In short, we create a stripped down XML file, describing the specific target, from a XML family file containing the whole peripheral superset. The Target XML file is then used to generate the HDL via gensoc.

The software side

Every SoC of course has some built-in software – a bootloader or a bare metal program doing stuff. This code is typically written in C or assembly and makes quite some happy usage of the kconfig output as well. For instance, an “autoconf.h” header is exported that contains all the macro defines for the configuration. So you can enable test routines or hardware drivers as usual.

Every SoC should come with proper debugging features.
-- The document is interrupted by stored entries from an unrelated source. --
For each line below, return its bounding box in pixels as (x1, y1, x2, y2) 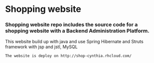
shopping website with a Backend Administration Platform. (5, 27, 150, 34)
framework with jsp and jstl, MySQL (5, 44, 78, 50)
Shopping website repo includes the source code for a (5, 21, 138, 28)
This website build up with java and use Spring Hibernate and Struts (5, 39, 144, 45)
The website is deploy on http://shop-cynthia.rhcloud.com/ (5, 54, 132, 59)
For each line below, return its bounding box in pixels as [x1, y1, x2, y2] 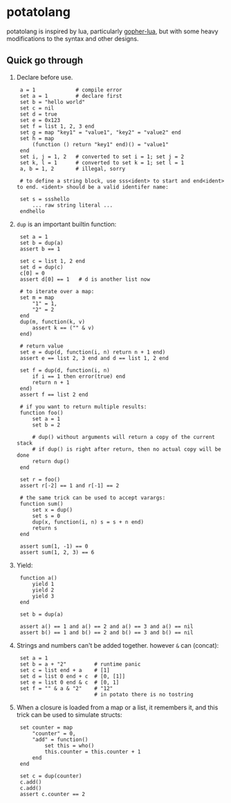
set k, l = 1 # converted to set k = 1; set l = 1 [19, 159, 185, 166]
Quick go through [6, 55, 84, 67]
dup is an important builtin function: [16, 220, 117, 228]
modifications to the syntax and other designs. [6, 34, 139, 42]
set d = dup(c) [19, 264, 64, 270]
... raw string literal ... [32, 202, 113, 209]
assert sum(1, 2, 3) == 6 [19, 549, 95, 555]
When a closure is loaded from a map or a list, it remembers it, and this [16, 703, 219, 711]
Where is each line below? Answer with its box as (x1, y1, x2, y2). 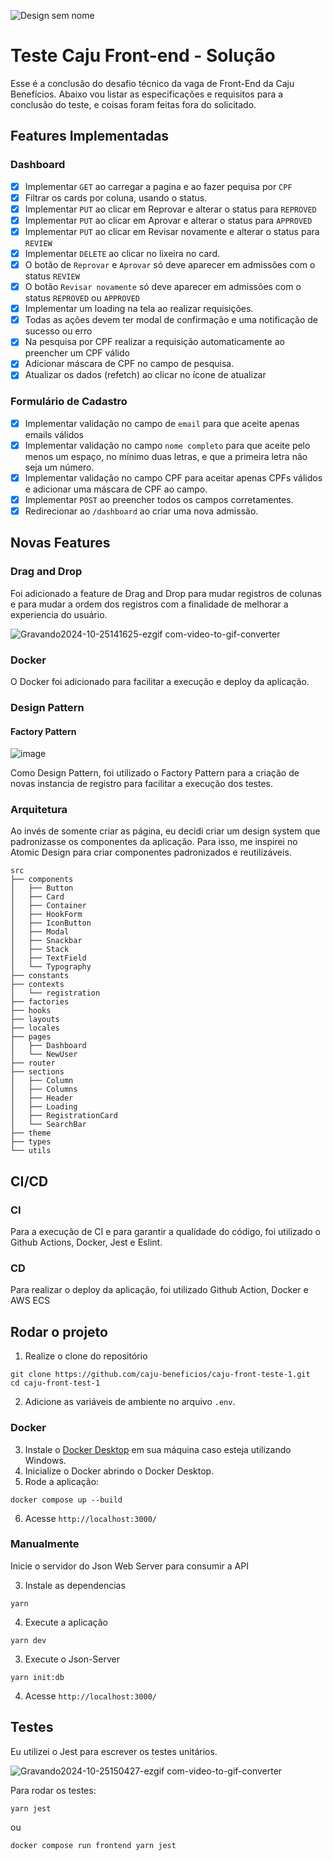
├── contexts (10, 980, 65, 990)
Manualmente (10, 1537, 80, 1551)
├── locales (10, 1023, 60, 1034)
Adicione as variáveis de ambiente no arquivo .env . (24, 1396, 236, 1408)
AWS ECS (10, 1295, 51, 1307)
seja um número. (24, 461, 95, 473)
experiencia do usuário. (10, 608, 108, 620)
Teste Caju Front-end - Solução (10, 45, 276, 67)
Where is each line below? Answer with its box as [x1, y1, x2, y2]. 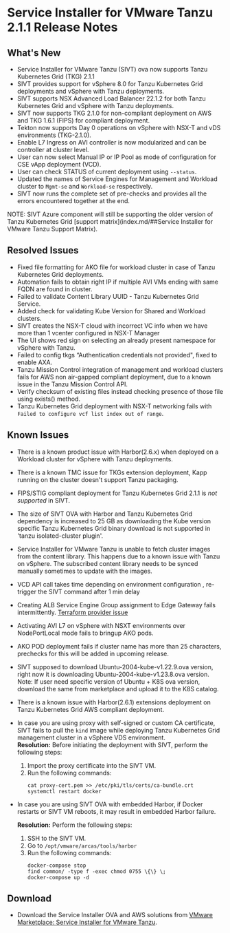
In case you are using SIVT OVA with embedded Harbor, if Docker [16, 800, 203, 808]
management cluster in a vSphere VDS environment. [16, 733, 166, 742]
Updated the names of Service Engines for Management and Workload [16, 175, 218, 183]
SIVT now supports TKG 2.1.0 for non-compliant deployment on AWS [16, 109, 211, 117]
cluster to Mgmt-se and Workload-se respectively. [16, 182, 153, 190]
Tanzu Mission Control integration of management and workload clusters [16, 365, 224, 373]
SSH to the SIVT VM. [27, 834, 87, 842]
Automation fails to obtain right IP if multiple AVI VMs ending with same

It helps a lot, when developing new SoC peripherals and drivers, to make use of some regression testing scripts that can run inside GDB or as a remote procedure call solution inside the simulation.

For example, we use the same framework to generate a wrapper such that all peripheral registers can be accessed through a python script, like:


for i in range(100):

This is rather exclusive to the simulation, when running on the target, writing GDB scripts is typically the best option.

The python script does not have to be aware of any hard addresses, so testing systems can be set up for entire families of SoCs with differing address bases. For a specific hardware target however, the GDB scripts containing the register mappings have to be explicitely regenerated.


The kconfig tool boosts the SoC development quite a bit and makes things really clean and more robust. The entire system with the XML description is still a bit from being perfect, but it just works on plenty of platforms using the typicall (free) developer tools.